# EXERCISE AIM
Scan the entries below for the word "https". Copy each line that has it.

# EXERCISE DATA
┏━━

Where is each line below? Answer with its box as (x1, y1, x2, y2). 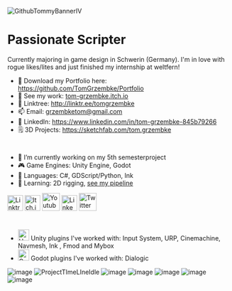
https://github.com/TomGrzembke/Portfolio (17, 84, 144, 92)
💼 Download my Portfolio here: (17, 76, 107, 85)
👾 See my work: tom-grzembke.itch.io (17, 91, 129, 100)
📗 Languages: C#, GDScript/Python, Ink (17, 171, 133, 180)
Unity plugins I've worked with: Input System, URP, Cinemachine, (31, 234, 221, 243)
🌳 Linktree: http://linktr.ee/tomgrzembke (17, 99, 135, 107)
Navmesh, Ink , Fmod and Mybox (17, 242, 115, 250)
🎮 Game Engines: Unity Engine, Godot (17, 161, 131, 170)
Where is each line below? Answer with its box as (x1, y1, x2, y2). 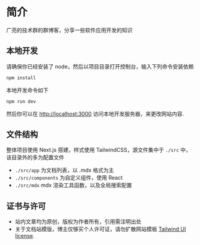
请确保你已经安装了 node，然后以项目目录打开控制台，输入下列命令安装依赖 (6, 62, 194, 70)
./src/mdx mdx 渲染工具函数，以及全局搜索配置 (14, 181, 132, 189)
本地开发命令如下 (6, 86, 49, 94)
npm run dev (6, 98, 36, 104)
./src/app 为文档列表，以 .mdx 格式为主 (14, 166, 114, 174)
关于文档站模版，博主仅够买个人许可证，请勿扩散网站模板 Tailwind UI (14, 226, 186, 233)
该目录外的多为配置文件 (6, 154, 64, 161)
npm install (6, 74, 36, 81)
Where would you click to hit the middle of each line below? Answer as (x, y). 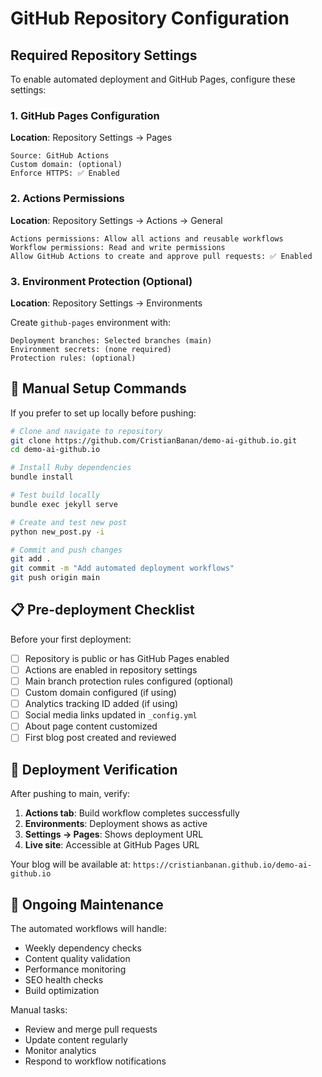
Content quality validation (77, 959)
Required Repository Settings (104, 55)
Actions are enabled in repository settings (111, 669)
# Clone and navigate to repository (86, 431)
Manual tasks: (39, 1010)
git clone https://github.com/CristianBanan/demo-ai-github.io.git (154, 440)
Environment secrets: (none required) (91, 349)
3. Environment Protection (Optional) (101, 281)
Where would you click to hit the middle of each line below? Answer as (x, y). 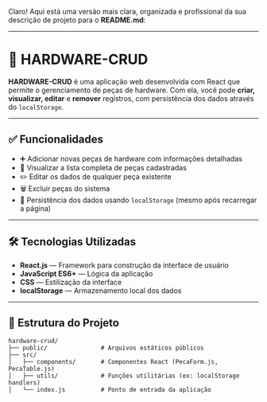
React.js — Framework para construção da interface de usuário (124, 265)
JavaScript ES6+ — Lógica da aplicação (86, 273)
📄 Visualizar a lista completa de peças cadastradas (103, 167)
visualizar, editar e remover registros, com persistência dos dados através (131, 98)
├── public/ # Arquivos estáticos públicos (106, 348)
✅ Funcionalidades (56, 140)
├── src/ (23, 355)
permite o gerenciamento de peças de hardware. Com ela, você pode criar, (132, 90)
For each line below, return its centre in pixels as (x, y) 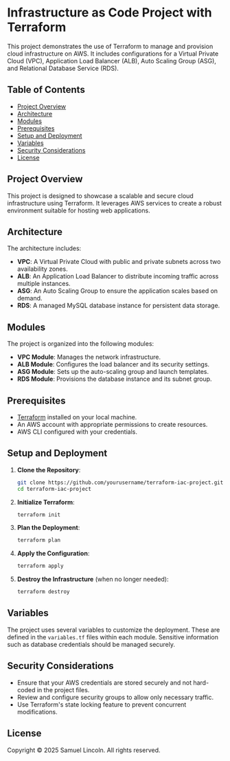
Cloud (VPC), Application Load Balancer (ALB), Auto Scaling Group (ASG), (112, 60)
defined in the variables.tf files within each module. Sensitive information (113, 637)
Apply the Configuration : (53, 553)
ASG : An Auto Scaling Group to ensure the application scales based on (117, 291)
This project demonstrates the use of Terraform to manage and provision (110, 46)
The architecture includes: (44, 248)
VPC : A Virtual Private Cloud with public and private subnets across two (119, 262)
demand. (30, 298)

┗━━

# FINAL ANSWER
https://github.com/TomGrzembke/Portfolio (17, 84, 144, 92)
git clone https://github.com/CristianBanan/demo-ai-github.io.git (154, 440)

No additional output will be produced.